The Cain plan scraps this tax. But the elimination of
wage deductibility from corporate taxes replaces it with a 9% payroll tax.
Therefore a more honest name for Cain's proposal is the 9-9-9-9 plan. The
forth nine changes everything.
Cain admits that the 9% sales tax would fall heaviest
on the poor, but he claims that the elimination of the payroll tax would more
than compensate. But when the hidden 9% payroll tax is factored in, more than
50% of workers who currently pay an average income tax rate of just 3% would
see a huge tax hike, from 18.4% (former payroll tax plus income tax) to 27%:
9% payroll tax, 9% income tax and 9% consumption tax (poorer worker generally
spend all income).
On the other hand, high income tax payers get a huge
break. Not counting the consumption tax, the 9-9-9 plan reduces the highest
marginal tax rate from 38% (35% income tax and 3% payroll tax - on income
over $105,000) to just 18% (9% income tax plus 9% payroll). For the
self-employed, who can transform their wages into dividends (that are
deductible business expenses under the 9-9-9 plan), the rate would fall to
just 9% (all income tax, no payroll or business tax). Of course, in either
case, the 9% sales tax will apply to spending, but even if 100% of earnings
are spent (which is generally not true of high earners) the top rate would
still top out at only 27% for the highest salaried employees and just 18% for
the self-employed. In essence, tax cuts for the rich are paid for with tax
hikes on the poor and middle class. If these aspects were widely known the
plan would become a political dead letter.
Even with its flaws, the 9-9-9-9 plan would create an
economic windfall by lowering the top corporate rate to 9% from 50% (35% at
the corporate level and 15% on dividends taxed at the individual level), and
simplifying the tax code to reduce unnecessary compliance costs and the
economically inefficient behavior that is created by perverse tax incentives.
These changes alone will make America far more globally competitive. Also by
taxing individuals based more on what they spend rather than on what they
earn, the plan will encourage more savings (which is a key ingredient for
economic growth). As a result, the economy will grow faster, generate greater
output of goods and services, and create more jobs.
The problem for Herman Cain is that unless he slashes
government expenditures, his pro-growth tax structure will inevitably shift
more of the tax burden to low and moderate-income people. The only way to
combine tax reform with tax reductions for most taxpayers is to shrink
government to a more manageable scale.
The size of the tax increases required to keep Cain's
9-9-9-9 plan revenue neutral demonstrates just how high a percentage of our
current taxes are being paid by affluent taxpayers. Couples making more than
$250,000 and individuals making more than $125,000 only constitute about 3%
of taxpayers but pay almost half of all taxes. Any policy that cuts their
taxes will inflict a disproportional hit on government revenue.

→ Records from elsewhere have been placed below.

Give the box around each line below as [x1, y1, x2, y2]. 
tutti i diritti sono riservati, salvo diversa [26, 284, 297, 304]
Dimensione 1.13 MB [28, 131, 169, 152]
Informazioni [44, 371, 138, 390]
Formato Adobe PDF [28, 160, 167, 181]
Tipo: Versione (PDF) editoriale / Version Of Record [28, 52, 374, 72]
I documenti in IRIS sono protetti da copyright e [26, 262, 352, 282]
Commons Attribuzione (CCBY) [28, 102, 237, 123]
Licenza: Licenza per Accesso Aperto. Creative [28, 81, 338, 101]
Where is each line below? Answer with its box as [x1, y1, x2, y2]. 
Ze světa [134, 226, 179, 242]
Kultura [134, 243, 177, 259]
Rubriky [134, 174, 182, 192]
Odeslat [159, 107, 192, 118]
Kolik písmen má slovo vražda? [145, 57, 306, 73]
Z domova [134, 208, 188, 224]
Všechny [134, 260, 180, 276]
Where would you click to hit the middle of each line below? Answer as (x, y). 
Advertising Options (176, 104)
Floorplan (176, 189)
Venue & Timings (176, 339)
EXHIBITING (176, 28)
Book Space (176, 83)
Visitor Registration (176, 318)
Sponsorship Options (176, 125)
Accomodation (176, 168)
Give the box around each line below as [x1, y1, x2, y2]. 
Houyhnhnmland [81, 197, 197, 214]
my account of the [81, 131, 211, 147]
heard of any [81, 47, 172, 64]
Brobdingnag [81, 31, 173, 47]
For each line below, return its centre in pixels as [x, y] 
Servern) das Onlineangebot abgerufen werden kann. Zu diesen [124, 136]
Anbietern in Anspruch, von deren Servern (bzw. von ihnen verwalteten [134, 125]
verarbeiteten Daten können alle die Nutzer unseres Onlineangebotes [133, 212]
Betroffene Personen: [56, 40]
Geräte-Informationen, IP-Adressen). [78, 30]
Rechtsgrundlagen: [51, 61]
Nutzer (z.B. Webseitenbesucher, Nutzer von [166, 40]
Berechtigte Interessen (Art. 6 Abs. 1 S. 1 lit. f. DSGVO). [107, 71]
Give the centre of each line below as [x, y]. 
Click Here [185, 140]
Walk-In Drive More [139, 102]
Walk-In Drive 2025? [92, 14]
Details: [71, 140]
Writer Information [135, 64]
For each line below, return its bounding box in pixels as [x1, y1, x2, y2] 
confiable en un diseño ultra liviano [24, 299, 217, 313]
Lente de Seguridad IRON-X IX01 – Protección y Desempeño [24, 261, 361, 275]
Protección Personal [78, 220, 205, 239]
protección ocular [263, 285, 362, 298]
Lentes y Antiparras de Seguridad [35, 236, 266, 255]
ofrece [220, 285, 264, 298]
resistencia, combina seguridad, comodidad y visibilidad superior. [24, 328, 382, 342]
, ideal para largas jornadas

Contrary to the rhetoric emanating from the American
left, the "rich" are currently paying a lot more than "their
fair share." It is only a handful of mega-rich, those whose entire
incomes are derived from dividends and capital gains, rather than salaries or
business profits, who have the ability to pay lower tax rates than some
members of the middle class. The left knows this but continues to build their
"free loading millionaire" straw man because it makes good
politics.
In the final analysis, if Cain really wants a 9-9-9
plan that doesn't raise taxes he needs to remove the hidden 9% payroll tax.
However, the only way this could be done, without blowing an even bigger hole
in the federal deficit, is to combine his plan with significant spending
cuts. If he can pull that off, three nines may be a winning hand after all.